Would you reproduce each line below exactly, leaving every picture out?
——————————
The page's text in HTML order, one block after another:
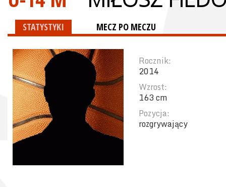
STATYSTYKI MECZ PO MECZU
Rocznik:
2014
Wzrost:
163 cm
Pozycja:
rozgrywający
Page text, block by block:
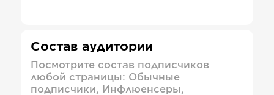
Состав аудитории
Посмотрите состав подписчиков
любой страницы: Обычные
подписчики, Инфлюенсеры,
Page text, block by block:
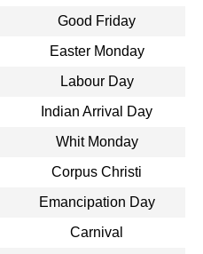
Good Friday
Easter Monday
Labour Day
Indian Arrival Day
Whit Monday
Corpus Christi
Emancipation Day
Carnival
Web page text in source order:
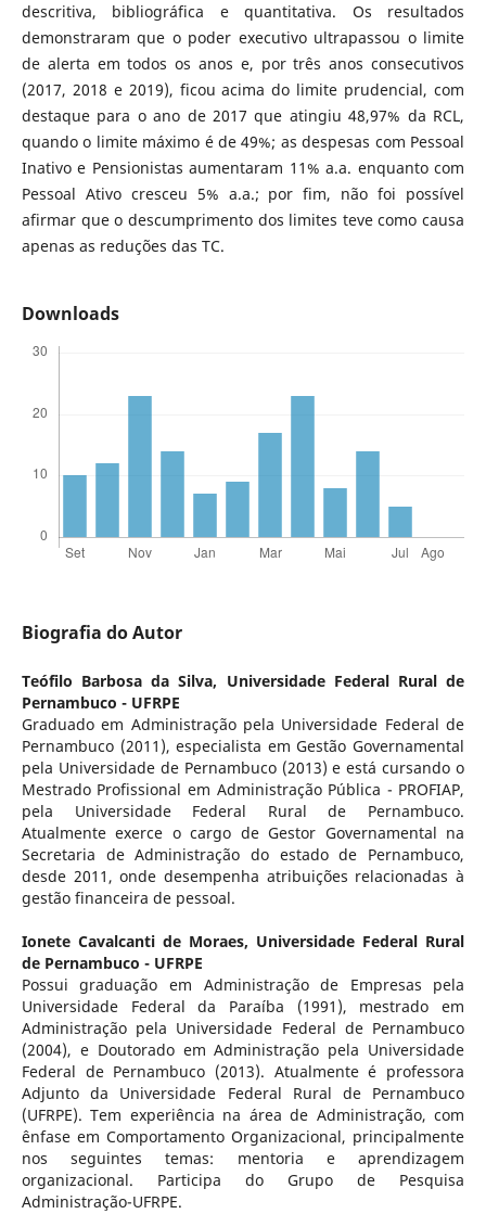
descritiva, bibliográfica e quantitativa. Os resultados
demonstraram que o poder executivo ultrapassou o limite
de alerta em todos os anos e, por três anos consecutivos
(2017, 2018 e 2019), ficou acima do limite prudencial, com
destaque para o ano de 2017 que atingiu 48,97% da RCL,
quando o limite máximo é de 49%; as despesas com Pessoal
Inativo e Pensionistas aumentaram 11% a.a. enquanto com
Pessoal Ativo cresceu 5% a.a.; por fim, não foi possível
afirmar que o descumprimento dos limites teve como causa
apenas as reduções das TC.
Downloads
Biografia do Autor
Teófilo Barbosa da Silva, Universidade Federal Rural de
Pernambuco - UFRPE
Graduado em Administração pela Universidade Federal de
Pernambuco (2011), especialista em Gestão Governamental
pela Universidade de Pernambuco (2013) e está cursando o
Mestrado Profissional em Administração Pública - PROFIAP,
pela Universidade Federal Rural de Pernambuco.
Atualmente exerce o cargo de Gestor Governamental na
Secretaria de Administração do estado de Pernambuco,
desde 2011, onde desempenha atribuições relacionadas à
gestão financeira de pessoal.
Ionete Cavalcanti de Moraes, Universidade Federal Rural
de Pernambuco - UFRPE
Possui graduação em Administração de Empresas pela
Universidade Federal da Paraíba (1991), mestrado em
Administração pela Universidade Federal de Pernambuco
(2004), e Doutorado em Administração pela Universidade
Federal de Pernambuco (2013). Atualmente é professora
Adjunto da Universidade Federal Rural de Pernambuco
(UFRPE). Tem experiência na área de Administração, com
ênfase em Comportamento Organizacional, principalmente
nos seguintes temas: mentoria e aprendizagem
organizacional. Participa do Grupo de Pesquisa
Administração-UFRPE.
——————————
### Response to this task
The page's text in HTML order, one block after another:
STATYSTYKI MECZ PO MECZU
Rocznik:
2014
Wzrost:
163 cm
Pozycja:
rozgrywający
Page text, block by block:
Состав аудитории
Посмотрите состав подписчиков
любой страницы: Обычные
подписчики, Инфлюенсеры,
Page text, block by block:
Good Friday
Easter Monday
Labour Day
Indian Arrival Day
Whit Monday
Corpus Christi
Emancipation Day
Carnival
Web page text in source order:
descritiva, bibliográfica e quantitativa. Os resultados
demonstraram que o poder executivo ultrapassou o limite
de alerta em todos os anos e, por três anos consecutivos
(2017, 2018 e 2019), ficou acima do limite prudencial, com
destaque para o ano de 2017 que atingiu 48,97% da RCL,
quando o limite máximo é de 49%; as despesas com Pessoal
Inativo e Pensionistas aumentaram 11% a.a. enquanto com
Pessoal Ativo cresceu 5% a.a.; por fim, não foi possível
afirmar que o descumprimento dos limites teve como causa
apenas as reduções das TC.
Downloads
Biografia do Autor
Teófilo Barbosa da Silva, Universidade Federal Rural de
Pernambuco - UFRPE
Graduado em Administração pela Universidade Federal de
Pernambuco (2011), especialista em Gestão Governamental
pela Universidade de Pernambuco (2013) e está cursando o
Mestrado Profissional em Administração Pública - PROFIAP,
pela Universidade Federal Rural de Pernambuco.
Atualmente exerce o cargo de Gestor Governamental na
Secretaria de Administração do estado de Pernambuco,
desde 2011, onde desempenha atribuições relacionadas à
gestão financeira de pessoal.
Ionete Cavalcanti de Moraes, Universidade Federal Rural
de Pernambuco - UFRPE
Possui graduação em Administração de Empresas pela
Universidade Federal da Paraíba (1991), mestrado em
Administração pela Universidade Federal de Pernambuco
(2004), e Doutorado em Administração pela Universidade
Federal de Pernambuco (2013). Atualmente é professora
Adjunto da Universidade Federal Rural de Pernambuco
(UFRPE). Tem experiência na área de Administração, com
ênfase em Comportamento Organizacional, principalmente
nos seguintes temas: mentoria e aprendizagem
organizacional. Participa do Grupo de Pesquisa
Administração-UFRPE.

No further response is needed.